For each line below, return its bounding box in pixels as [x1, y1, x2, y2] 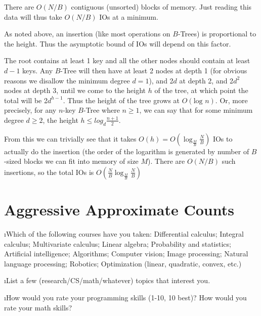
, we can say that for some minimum [139, 105, 253, 115]
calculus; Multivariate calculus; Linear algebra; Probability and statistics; [4, 238, 231, 249]
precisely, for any [4, 105, 57, 115]
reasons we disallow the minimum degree [4, 75, 130, 85]
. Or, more [215, 95, 248, 105]
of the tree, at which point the [154, 85, 248, 96]
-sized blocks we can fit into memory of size [4, 156, 139, 166]
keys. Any [22, 65, 53, 75]
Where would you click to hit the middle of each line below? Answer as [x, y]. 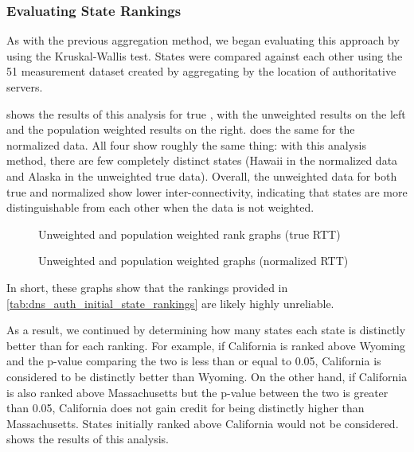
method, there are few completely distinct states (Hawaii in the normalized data [202, 160]
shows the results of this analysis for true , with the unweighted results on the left [206, 113]
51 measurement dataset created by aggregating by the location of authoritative [201, 71]
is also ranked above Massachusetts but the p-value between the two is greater [197, 392]
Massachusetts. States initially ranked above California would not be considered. [203, 423]
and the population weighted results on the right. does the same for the [181, 129]
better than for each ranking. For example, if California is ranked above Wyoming [206, 345]
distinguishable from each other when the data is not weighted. [160, 207]
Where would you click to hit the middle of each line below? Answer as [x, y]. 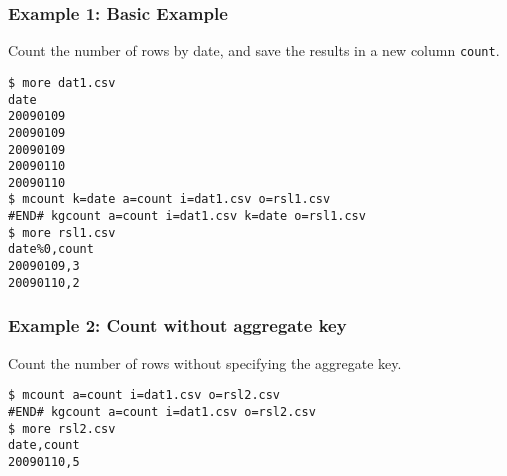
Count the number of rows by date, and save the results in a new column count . [254, 50]
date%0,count [51, 249]
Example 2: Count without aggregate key [177, 325]
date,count [44, 445]
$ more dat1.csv [62, 82]
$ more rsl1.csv [62, 232]
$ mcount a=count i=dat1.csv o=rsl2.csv [144, 395]
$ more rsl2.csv [62, 428]
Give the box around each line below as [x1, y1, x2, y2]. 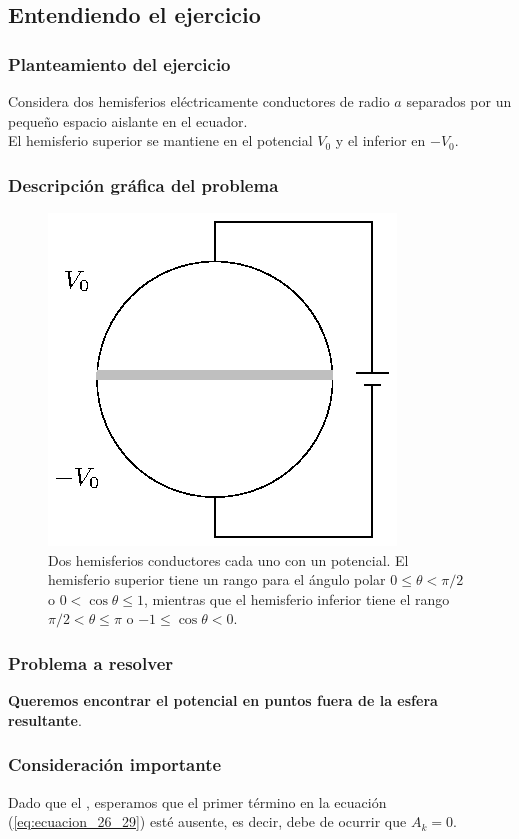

================

Exercise instructions
Considering the records above, state how many lines contain the word "minimum", with nothing else in your reply.

Exercise answer
2